**TASK INPUT:**

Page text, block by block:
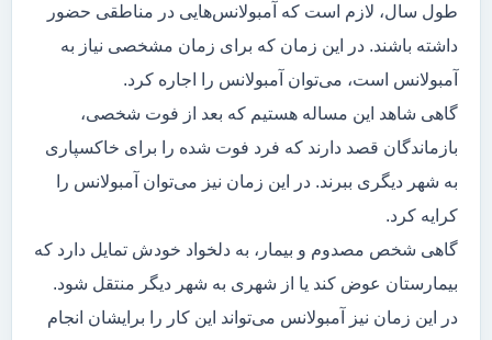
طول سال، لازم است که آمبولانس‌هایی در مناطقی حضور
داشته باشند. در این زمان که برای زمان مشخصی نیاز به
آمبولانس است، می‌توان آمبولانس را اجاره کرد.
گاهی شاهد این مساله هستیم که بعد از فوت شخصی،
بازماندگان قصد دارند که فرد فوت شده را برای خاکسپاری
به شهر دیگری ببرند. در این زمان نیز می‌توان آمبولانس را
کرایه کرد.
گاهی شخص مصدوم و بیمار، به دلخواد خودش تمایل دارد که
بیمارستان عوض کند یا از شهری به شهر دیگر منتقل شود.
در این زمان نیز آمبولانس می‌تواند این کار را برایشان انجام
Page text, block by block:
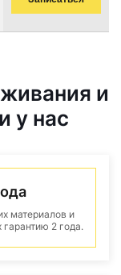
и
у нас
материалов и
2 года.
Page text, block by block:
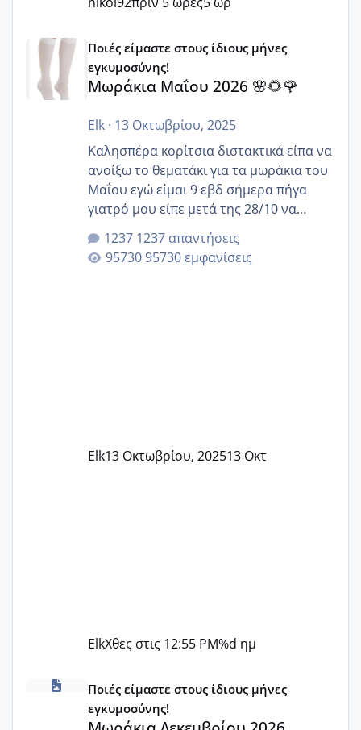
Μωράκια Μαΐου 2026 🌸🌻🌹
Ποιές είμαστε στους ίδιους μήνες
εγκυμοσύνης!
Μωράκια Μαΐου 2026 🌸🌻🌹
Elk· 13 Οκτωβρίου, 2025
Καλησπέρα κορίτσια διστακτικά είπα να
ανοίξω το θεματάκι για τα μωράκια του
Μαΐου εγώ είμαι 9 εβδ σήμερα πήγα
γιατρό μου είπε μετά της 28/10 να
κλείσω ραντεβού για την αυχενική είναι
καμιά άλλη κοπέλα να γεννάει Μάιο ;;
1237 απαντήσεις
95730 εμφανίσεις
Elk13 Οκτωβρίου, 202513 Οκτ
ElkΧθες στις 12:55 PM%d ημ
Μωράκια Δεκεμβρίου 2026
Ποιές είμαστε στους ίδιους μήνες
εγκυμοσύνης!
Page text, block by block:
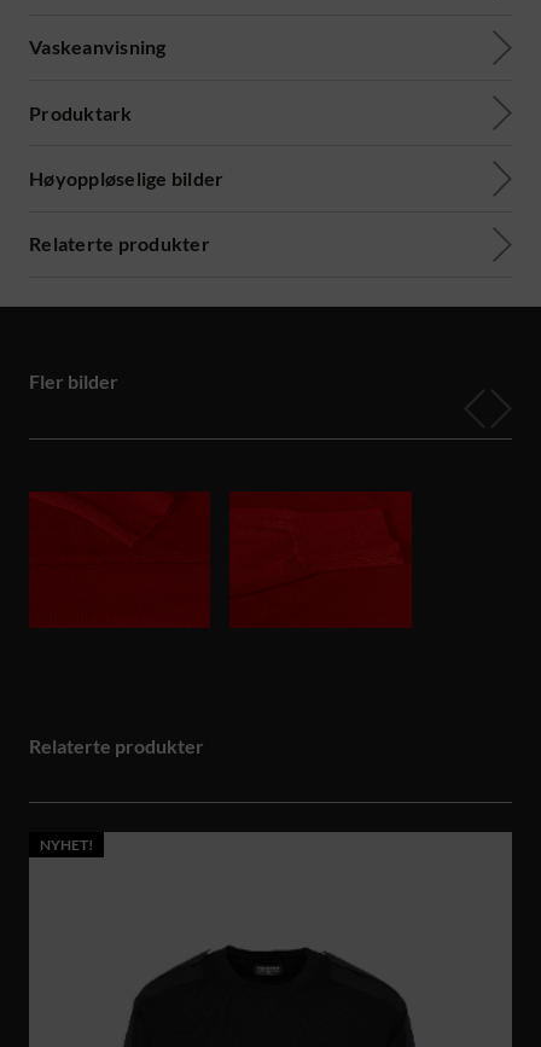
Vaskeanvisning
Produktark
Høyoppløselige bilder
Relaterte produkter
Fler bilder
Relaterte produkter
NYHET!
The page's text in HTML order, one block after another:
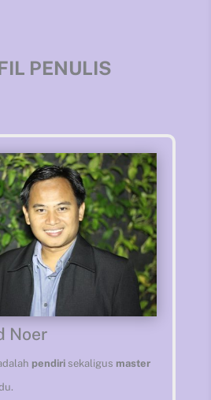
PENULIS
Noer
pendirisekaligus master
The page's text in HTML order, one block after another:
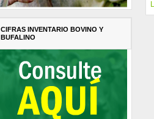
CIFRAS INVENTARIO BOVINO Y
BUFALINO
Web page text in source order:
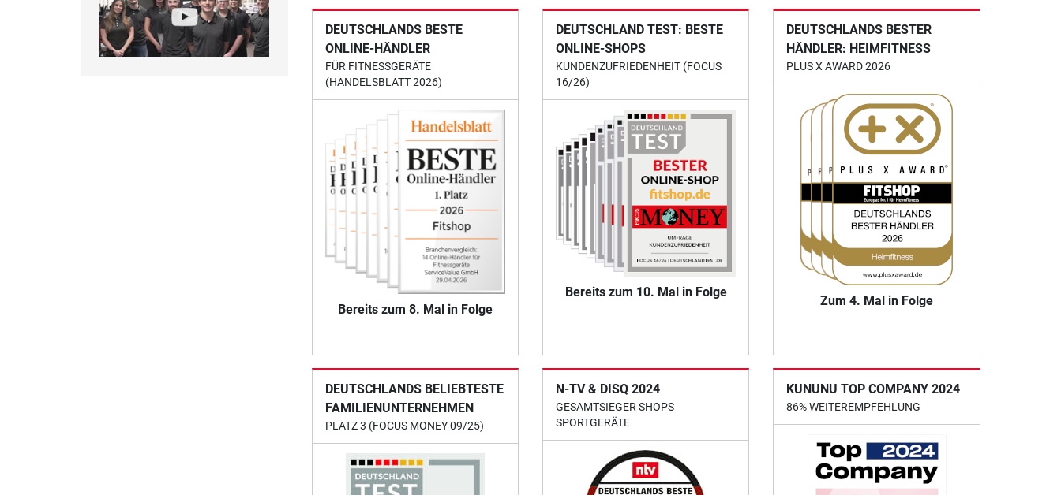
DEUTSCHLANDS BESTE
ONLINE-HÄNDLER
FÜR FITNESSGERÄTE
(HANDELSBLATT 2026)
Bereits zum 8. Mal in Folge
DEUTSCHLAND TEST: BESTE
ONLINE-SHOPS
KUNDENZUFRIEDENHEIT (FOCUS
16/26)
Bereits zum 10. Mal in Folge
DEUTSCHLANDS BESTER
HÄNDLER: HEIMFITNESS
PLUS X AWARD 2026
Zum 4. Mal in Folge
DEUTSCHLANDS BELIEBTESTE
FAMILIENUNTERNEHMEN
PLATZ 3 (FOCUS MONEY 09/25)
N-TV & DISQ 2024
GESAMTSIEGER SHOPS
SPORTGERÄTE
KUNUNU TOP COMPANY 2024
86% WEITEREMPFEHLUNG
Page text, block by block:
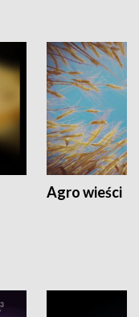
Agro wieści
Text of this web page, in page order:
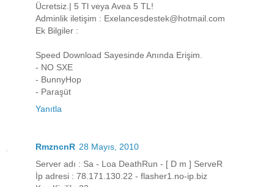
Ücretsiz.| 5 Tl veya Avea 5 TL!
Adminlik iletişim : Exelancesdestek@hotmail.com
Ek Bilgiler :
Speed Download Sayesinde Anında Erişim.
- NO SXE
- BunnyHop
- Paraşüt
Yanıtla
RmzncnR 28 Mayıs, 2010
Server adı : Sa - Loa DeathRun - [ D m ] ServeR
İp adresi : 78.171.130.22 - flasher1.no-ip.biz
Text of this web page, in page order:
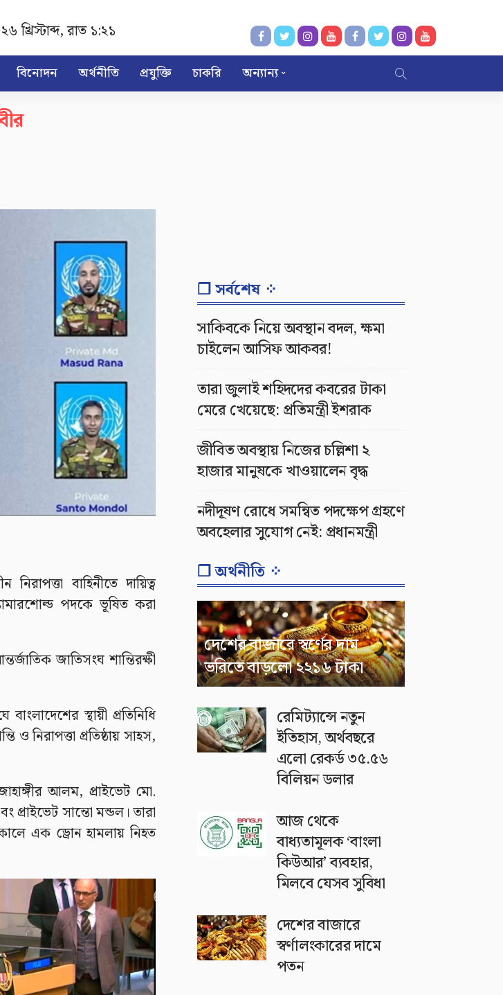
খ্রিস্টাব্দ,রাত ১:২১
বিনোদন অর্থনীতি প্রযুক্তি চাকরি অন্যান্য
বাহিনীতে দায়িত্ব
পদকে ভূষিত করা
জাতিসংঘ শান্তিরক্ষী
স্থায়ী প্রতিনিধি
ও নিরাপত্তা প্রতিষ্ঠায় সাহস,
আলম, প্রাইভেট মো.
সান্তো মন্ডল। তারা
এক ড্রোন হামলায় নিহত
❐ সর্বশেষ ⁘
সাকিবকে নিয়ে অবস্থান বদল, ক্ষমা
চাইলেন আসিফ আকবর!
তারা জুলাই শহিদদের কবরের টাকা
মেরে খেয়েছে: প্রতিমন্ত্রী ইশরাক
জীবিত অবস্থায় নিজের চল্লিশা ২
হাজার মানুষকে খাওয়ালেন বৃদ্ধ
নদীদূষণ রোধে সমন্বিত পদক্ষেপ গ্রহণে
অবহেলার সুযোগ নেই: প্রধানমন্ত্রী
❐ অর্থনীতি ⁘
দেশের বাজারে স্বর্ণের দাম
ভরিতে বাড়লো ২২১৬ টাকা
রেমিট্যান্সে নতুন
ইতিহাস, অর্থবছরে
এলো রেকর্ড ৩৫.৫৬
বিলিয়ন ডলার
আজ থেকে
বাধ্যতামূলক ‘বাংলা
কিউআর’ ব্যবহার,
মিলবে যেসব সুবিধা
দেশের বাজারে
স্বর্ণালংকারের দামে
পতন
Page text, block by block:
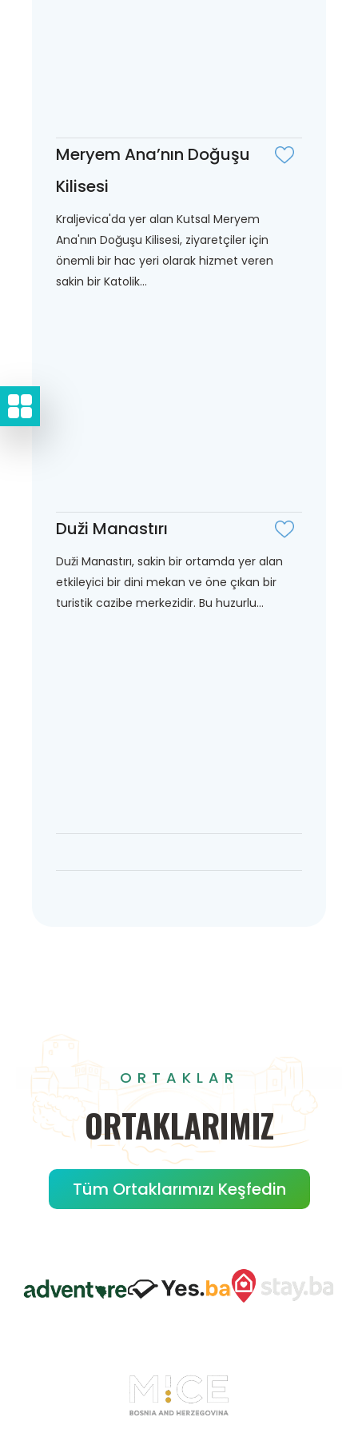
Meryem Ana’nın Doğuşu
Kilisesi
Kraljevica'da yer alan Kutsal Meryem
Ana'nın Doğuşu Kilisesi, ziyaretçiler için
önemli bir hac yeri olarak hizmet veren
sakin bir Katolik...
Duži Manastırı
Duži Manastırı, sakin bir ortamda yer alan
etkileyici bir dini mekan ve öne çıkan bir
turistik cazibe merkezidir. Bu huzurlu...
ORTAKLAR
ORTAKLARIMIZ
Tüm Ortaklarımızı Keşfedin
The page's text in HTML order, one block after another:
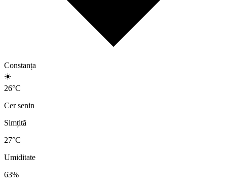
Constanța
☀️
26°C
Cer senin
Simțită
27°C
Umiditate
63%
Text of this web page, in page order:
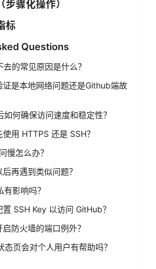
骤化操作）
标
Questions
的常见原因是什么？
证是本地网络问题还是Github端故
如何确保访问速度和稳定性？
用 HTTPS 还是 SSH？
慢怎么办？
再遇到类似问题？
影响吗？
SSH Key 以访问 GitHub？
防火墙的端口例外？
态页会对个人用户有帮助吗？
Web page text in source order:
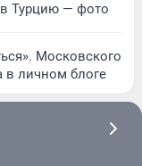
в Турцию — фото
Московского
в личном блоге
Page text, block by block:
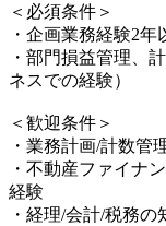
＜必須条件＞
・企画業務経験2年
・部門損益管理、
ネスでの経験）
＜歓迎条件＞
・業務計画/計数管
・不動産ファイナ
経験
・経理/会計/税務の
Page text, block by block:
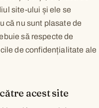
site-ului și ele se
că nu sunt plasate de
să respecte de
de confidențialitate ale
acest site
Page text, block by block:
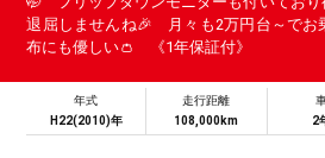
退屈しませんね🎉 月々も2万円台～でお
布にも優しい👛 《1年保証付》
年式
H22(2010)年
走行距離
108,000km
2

**WHAT IS REQUIRED:**
Your reply should hold only the lines from the one that contains "site-ului și ele se" through the last line of the records above, exact and complete, and no pictures.

**EXERCISE ANSWER:**
site-ului și ele se
că nu sunt plasate de
să respecte de
de confidențialitate ale
acest site
Page text, block by block:
退屈しませんね🎉 月々も2万円台～でお
布にも優しい👛 《1年保証付》
年式
H22(2010)年
走行距離
108,000km
2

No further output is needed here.